• **EXERCISE**:
Write the entries out again in full and unchanged, dropping every image.

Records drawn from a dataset
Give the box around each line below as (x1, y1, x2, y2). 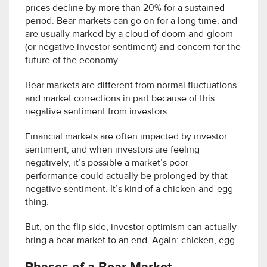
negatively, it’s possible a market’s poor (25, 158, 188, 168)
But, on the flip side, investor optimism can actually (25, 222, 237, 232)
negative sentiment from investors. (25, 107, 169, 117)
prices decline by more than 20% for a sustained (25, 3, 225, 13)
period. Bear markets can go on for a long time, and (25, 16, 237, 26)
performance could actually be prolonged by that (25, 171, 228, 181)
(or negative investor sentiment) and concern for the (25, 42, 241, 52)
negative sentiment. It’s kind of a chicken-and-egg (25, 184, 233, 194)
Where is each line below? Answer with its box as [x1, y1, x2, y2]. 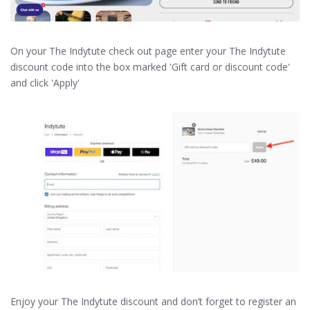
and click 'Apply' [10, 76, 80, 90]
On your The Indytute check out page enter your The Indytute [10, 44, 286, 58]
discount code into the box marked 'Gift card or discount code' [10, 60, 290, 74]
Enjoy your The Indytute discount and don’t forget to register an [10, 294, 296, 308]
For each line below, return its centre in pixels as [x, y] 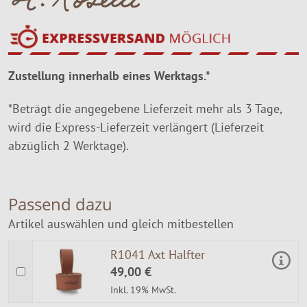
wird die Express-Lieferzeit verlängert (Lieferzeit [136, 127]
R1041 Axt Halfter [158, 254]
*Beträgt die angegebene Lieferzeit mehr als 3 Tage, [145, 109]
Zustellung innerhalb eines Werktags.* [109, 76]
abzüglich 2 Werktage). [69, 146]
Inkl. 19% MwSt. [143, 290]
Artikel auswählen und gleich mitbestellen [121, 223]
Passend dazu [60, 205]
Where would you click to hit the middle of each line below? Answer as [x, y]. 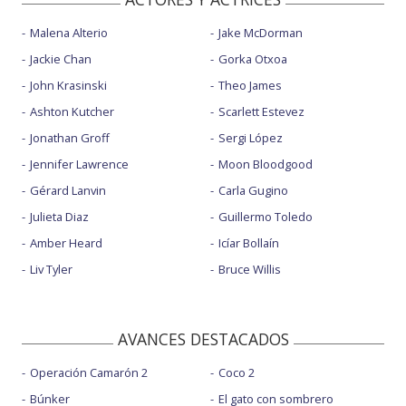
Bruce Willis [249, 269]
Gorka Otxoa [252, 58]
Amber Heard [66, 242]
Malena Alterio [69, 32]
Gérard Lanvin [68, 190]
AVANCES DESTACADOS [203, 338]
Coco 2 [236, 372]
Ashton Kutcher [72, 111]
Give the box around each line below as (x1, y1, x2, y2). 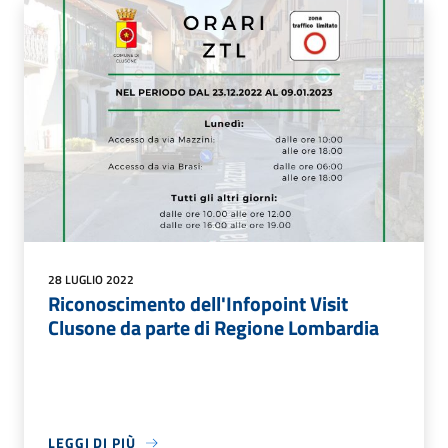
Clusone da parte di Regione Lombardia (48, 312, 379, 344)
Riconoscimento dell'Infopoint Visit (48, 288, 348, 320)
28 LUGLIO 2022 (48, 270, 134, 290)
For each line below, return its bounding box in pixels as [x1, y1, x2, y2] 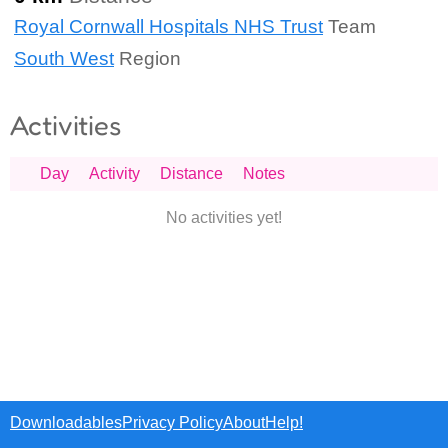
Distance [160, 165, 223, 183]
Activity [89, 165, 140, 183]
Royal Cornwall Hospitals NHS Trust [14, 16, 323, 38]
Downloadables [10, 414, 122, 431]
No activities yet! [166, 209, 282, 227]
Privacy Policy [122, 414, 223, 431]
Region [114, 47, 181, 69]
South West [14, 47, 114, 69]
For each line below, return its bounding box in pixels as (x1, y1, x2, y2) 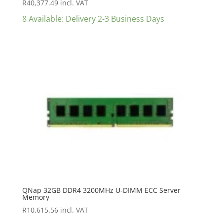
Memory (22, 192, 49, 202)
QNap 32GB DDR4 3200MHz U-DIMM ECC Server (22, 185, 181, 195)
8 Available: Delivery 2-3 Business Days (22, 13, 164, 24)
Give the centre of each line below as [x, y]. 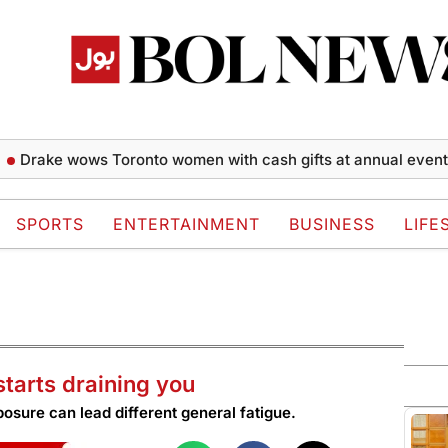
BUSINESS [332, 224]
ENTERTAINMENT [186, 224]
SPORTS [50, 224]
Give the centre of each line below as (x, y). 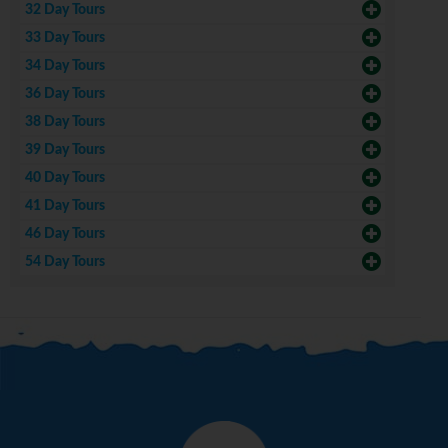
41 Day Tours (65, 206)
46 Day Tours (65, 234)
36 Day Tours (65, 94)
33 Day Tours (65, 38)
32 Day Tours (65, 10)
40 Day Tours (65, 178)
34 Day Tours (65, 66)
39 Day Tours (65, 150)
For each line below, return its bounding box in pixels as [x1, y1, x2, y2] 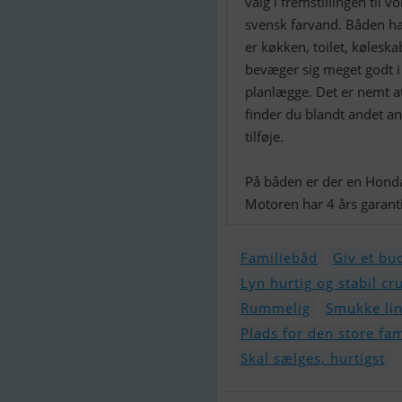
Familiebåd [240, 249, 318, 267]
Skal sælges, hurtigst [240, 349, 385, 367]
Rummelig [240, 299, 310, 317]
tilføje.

• **ANSWER SPACE**:
Give the box around each line below as (x1, y1, x2, y2). 
negatively, it’s possible a market’s poor (25, 158, 188, 168)
But, on the flip side, investor optimism can actually (25, 222, 237, 232)
negative sentiment from investors. (25, 107, 169, 117)
prices decline by more than 20% for a sustained (25, 3, 225, 13)
period. Bear markets can go on for a long time, and (25, 16, 237, 26)
performance could actually be prolonged by that (25, 171, 228, 181)
(or negative investor sentiment) and concern for the (25, 42, 241, 52)
negative sentiment. It’s kind of a chicken-and-egg (25, 184, 233, 194)
Where is each line below? Answer with its box as [x1, y1, x2, y2]. 
and click 'Apply' [10, 76, 80, 90]
On your The Indytute check out page enter your The Indytute [10, 44, 286, 58]
discount code into the box marked 'Gift card or discount code' [10, 60, 290, 74]
Enjoy your The Indytute discount and don’t forget to register an [10, 294, 296, 308]
For each line below, return its centre in pixels as [x, y] 
wird die Express-Lieferzeit verlängert (Lieferzeit [136, 127]
R1041 Axt Halfter [158, 254]
*Beträgt die angegebene Lieferzeit mehr als 3 Tage, [145, 109]
Zustellung innerhalb eines Werktags.* [109, 76]
abzüglich 2 Werktage). [69, 146]
Inkl. 19% MwSt. [143, 290]
Artikel auswählen und gleich mitbestellen [121, 223]
Passend dazu [60, 205]
Where would you click to hit the middle of each line below? Answer as [x, y]. 
Bruce Willis [249, 269]
Gorka Otxoa [252, 58]
Amber Heard [66, 242]
Malena Alterio [69, 32]
Gérard Lanvin [68, 190]
AVANCES DESTACADOS [203, 338]
Coco 2 [236, 372]
Ashton Kutcher [72, 111]
Give the box around each line below as (x1, y1, x2, y2). 
Clusone da parte di Regione Lombardia (48, 312, 379, 344)
Riconoscimento dell'Infopoint Visit (48, 288, 348, 320)
28 LUGLIO 2022 (48, 270, 134, 290)
For each line below, return its bounding box in pixels as [x1, y1, x2, y2] 
Distance [160, 165, 223, 183]
Activity [89, 165, 140, 183]
Royal Cornwall Hospitals NHS Trust [14, 16, 323, 38]
Downloadables [10, 414, 122, 431]
No activities yet! [166, 209, 282, 227]
Privacy Policy [122, 414, 223, 431]
Region [114, 47, 181, 69]
South West [14, 47, 114, 69]
For each line below, return its bounding box in pixels as (x1, y1, x2, y2) 
Memory (22, 192, 49, 202)
QNap 32GB DDR4 3200MHz U-DIMM ECC Server (22, 185, 181, 195)
8 Available: Delivery 2-3 Business Days (22, 13, 164, 24)
Give the centre of each line below as [x, y]. 
BUSINESS [332, 224]
ENTERTAINMENT [186, 224]
SPORTS [50, 224]
Give the centre of each line below as (x, y). 
41 Day Tours (65, 206)
46 Day Tours (65, 234)
36 Day Tours (65, 94)
33 Day Tours (65, 38)
32 Day Tours (65, 10)
40 Day Tours (65, 178)
34 Day Tours (65, 66)
39 Day Tours (65, 150)
For each line below, return its bounding box in pixels as [x1, y1, x2, y2] 
Familiebåd [240, 249, 318, 267]
Skal sælges, hurtigst [240, 349, 385, 367]
Rummelig [240, 299, 310, 317]
tilføje.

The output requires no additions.